Several provisions discussed earlier also carry resilience benefits. The PRICE Act’s replacement of pre-code manufactured homes (Sec. 304), for example, can yield more storm-resistant units in one of the most climate-vulnerable segments of the housing stock, and the Whole-Home Repairs program (Sec. 202) funds resilience work alongside weatherization.
Finally, the Act streamlines the environmental review process for voluntary acquisitions of disaster-impacted properties located in floodways, floodplains, or other high-risk areas — placing such acquisitions into a faster review tier while preserving the cross-cutting environmental and floodplain review requirements that protect against poor siting decisions. This makes managed relocation programs administratively easier to implement where they exist, though the Act does not itself authorize or fund acquisition programs.

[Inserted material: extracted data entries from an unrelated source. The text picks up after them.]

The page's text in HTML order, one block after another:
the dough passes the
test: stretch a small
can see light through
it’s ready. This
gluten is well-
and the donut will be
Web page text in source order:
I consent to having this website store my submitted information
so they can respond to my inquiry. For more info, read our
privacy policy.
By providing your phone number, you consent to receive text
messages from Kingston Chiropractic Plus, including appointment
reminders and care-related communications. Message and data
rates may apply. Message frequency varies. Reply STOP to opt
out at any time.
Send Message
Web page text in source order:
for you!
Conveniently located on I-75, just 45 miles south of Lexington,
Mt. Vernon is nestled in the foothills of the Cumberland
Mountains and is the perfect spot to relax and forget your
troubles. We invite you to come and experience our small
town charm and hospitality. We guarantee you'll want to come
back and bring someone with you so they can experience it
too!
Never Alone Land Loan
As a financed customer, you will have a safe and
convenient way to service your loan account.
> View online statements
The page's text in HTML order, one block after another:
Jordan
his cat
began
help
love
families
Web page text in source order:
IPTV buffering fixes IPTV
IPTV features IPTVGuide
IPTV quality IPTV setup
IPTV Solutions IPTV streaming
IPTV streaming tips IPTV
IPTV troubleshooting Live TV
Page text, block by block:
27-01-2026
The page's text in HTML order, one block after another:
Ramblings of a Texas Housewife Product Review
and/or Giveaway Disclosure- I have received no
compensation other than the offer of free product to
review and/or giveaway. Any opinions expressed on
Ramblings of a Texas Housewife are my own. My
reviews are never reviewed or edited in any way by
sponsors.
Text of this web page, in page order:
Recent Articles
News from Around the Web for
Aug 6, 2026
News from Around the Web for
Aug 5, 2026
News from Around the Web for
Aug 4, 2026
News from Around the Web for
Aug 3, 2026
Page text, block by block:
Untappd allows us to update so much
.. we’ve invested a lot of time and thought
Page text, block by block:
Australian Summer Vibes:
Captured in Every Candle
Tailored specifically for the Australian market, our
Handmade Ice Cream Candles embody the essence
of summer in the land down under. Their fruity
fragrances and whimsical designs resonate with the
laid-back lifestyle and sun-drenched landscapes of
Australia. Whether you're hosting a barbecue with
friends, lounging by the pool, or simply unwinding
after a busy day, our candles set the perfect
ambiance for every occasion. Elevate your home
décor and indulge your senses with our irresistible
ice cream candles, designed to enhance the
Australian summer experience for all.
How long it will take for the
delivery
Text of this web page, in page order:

As with the other provisions described above, the resilience benefits described here depend on appropriations the Act does not provide (Sec. 1202 authorizes no additional funds), on HUD prioritizing resilience in its implementation choices, and on state and local grantees using the new authorities at scale. The Office of Disaster Management and Resiliency, in particular, is only as effective as its staffing and budget allow.
The Work Ahead
For housing and climate advocates, the climate impact of the 21st Century Road to Housing Act will be determined over the coming months and years through federal rulemakings and the model codes that states and localities choose to adopt. That makes implementation the work that matters. The Act provides housing and climate advocates with a shared, concrete agenda. At the federal level, that means engaging agencies as they write the rules and design the programs. At the state and local level, it means shaping how those rules are translated into codes, zoning, and projects — so that the Act delivers both its climate benefits and the affordable homes our communities need.